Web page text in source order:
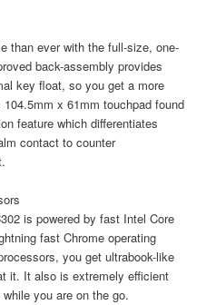
than ever with the full-size, one-
back-assembly provides
key float, so you get a more
x 61mm touchpad found
feature which differentiates
contact to counter
is powered by fast Intel Core
fast Chrome operating
you get ultrabook-like
it. It also is extremely efficient
you are on the go.
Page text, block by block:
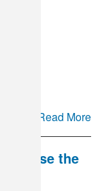
Read More
Close the
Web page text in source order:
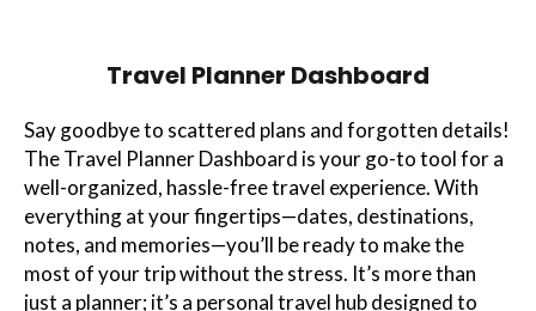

What to do. Everything in the listing above, apart from its pictures, must be repeated exactly.

Final answer.
Web page text in source order:
than ever with the full-size, one-
back-assembly provides
key float, so you get a more
x 61mm touchpad found
feature which differentiates
contact to counter
is powered by fast Intel Core
fast Chrome operating
you get ultrabook-like
it. It also is extremely efficient
you are on the go.
Page text, block by block:
Read More
Close the
Web page text in source order:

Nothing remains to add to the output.